Deep Splicing Code is a general model for classifying the human internal exons according to their alternative splicing behavior based on the RNA sequences, the exon length, and the neighboring introns lengths. DSC achieves an AUC of 0.83, 0.85, 0.81 and 0.77 for the classes CON, ES, ALT3, and ALT5, respectively. With an average AUC of 0.82. Likewise, when comparing on the MREvents and HEvents subsets as shown in Figure 7 and Table 5, we observed a similar drop of AUC by around 0.04 for the HEvents subset compared to MREvents subset. Another interesting observation is the relatively higher accuracy for the two classes CON and ES than the classes ALT3 and ALT5. The reason of this differences is the availability of the training samples for CON and ES classes in the human genome compared to the ALT3 and ALT5 classes as the performance of the deep learning algorithms depend greatly on the amount of the training data.
Finally, in Figure 8 we compare the performance of the proposed models with the performance of SVM based one [10] on the challenging subset HEvents. In the binary classification (Figure 8A), all the three models (CON-ES, CON-ALT3, and CON-ALT5) largely outperform the SVM based one with an absolute improvement of around (0.12∼0.32) in term of AUC. In more details, CON-ES improves the AUC by 0.32, CON-ALT3 improves the AUC by 0.13, and CON-ALT5 improves the AUC by 0.12. On the other hand, in the multi-class classifier (Figure 8B), DSC model outperforms multi-classifier SVMs in all classes with an improvement of 0.18 of the average performance in term of AUC. More specifically, DSC improves AUC for CON, ES, ALT3, and ALT5 by 0.18, 0.28, 0.14, and 0.1, respectively. These observations reveal that the difficulty of the in-silico prediction of alternative splicing events depends highly on the frequency of occurrence of those events.
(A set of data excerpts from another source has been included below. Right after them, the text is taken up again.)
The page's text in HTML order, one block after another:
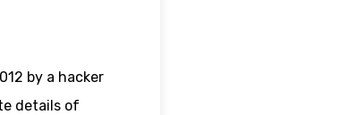
by a hacker
details of
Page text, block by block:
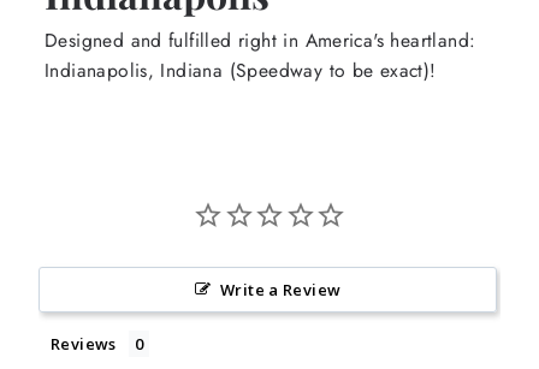
Designed and fulfilled right in America's heartland:
Indianapolis, Indiana (Speedway to be exact)!
Write a Review
Reviews
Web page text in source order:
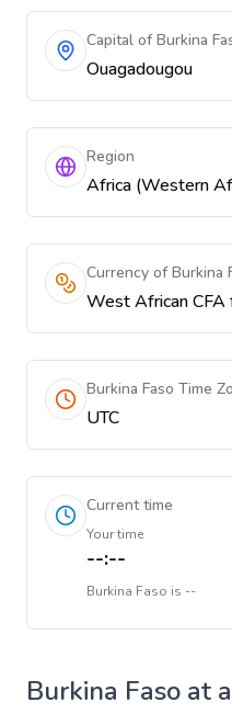
Capital of Burkina
Ouagadougou
Region
Africa (Western
Currency of Burkina
West African CFA
Burkina Faso Time
UTC
Current time
Your time
--:--
Burkina Faso is --
Burkina Faso at

4. Models Interpretation and Discussion

These results demonstrated that CNNs were able to accurately predict the alternative splicing behavior of the exons using only the local sequence context of the exon itself and the exon/intron architecture. Remarkably, none of the features describing the donor site or the potential competitive splice-sites were used in our method such as the number of found putative splice sites and their strengths.
As a first step to gain insights into the performance of the models, we trained the Deep Splicing Code without the exon/introns lengths features and using the same parameters and dataset. We then observed a significant drop in performance in all classes. However, the average AUC was still 0.02 better than the SVM method [10] on the HEvents subset. The lowest decrease was recorded for the events with an alternative 3’ splice site and the highest one for the class of the cassette exons. These results confirmed the well-known effect of the exons and introns architecture on the regulation of AS, particularly on the cassette exon events as the probability of the exon to be skipped is higher for the ones flanked by long introns [15,34].
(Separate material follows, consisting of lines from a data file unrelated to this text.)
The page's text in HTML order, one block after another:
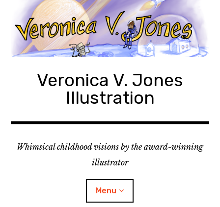
content
Veronica V. Jones
Illustration
Whimsical childhood visions by the award-winning
illustrator
Menu
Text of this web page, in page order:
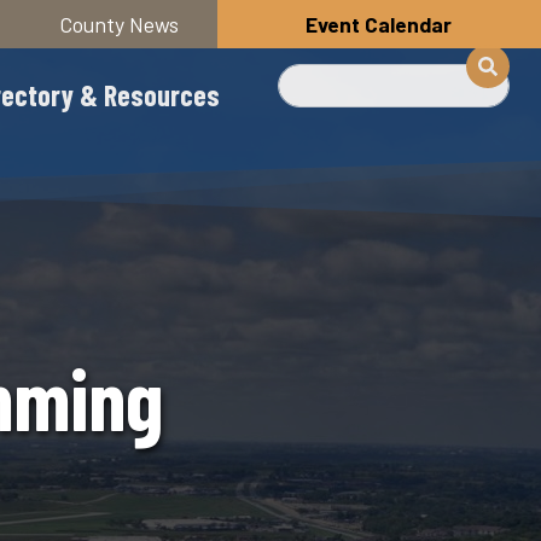
County News Event Calendar
& Resources
Search
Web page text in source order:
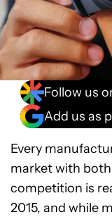
Follow us
Add us as
Every
market with
competition is
2015, and while
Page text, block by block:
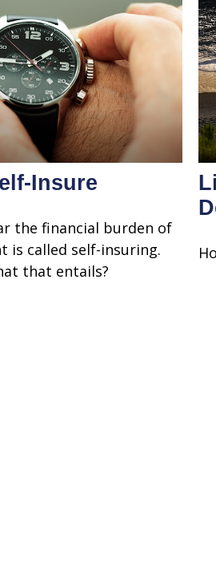
Insure
the financial burden of
is called self-insuring.
that entails?
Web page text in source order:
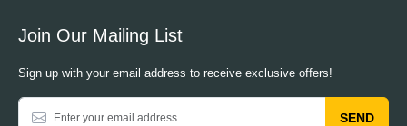
Join Our Mailing List
Sign up with your email address to receive exclusive offers!
SEND
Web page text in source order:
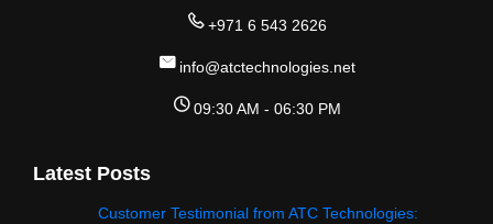
+971 6 543 2626
info@atctechnologies.net
09:30 AM - 06:30 PM
Latest Posts
Customer Testimonial from ATC Technologies:

In addition to the exon/introns architecture factor, studies have shown that the AS behavior of an exon is primarily dictated by its immediate sequence context [10,12,14]. In fact, the general behavior of a constitutive exon across all types of tissues has been proven to be mainly driven by its splice-sites identities and the existence of binding motifs for splicing enhancers. Accordingly, the previous method included features such as the local secondary structures, phylogenetic conservation, binding sites for splicing regulators and splice-site strength which is estimated using MaxEntScan [40] etc. However, it was not a surprise that our method outperformed them as our prediction was based on 140 nt instead of the estimation of the splice sites strengths obtained from MaxEntScan [40] approach that was based only on 20nt. Moreover, the phylogenetic conservation value around the exon junction has also been shown to be an important feature [16,17,41]. Nevertheless, the conservation itself as a feature is not a recognized regulatory factor by the spliceosome. Several studies have suggested that conservation of sequences in that region can indicate the existence of other cis-acting elements that we are not yet aware of [17]. Instead of this, we accurately identified alternative splicing events using only raw RNA sequences without including any external information.
Despite the interesting findings, the drawback of using deep learning algorithms is the difficulty of interpreting the models. Neural networks have been criticized and considered as “black box” because the exact reason for their performance is not always clear. For the CNNs, One possible way is to visualize the learned filters as a similar style of the position weight matrices. Therefore, we extracted the learned kernels from the first layers of our models and converted them to motifs following the procedure of Quang and Xie [21]. Using TOMTOM tool [42], we matched the obtained motifs with the RNAcompete database [43] and SPLICE motif dataset [44] that contains matrix profiles of human canonical and non-canonical splice sites.
Figure 9 shows the highest certainty matches of the learned motifs against known ones. Particularly, we noticed that the model CON-ALT3 learned the motif of the canonical human acceptor sequence (Figure 9A), despite that all the samples used for training this model are all centered on AG sequences (both the positive and the negative samples). This observation reveals that this specific motif learned to search for potential alternative 3’ splice sites around the recorded splice site. Similarly, we found that a motif from the CON-ALT5 model matched with a high-certainty the canonical human donor sequence (Figure 9B). Which confirmed our initial hypothesis. Interestingly, although the previous method included the number of potential or putative splice sites along with their strength as features, our method was more accurate in finding the true alternative splice-site near the exon junctions. Which, again, approve the effectiveness of the deep learning representation.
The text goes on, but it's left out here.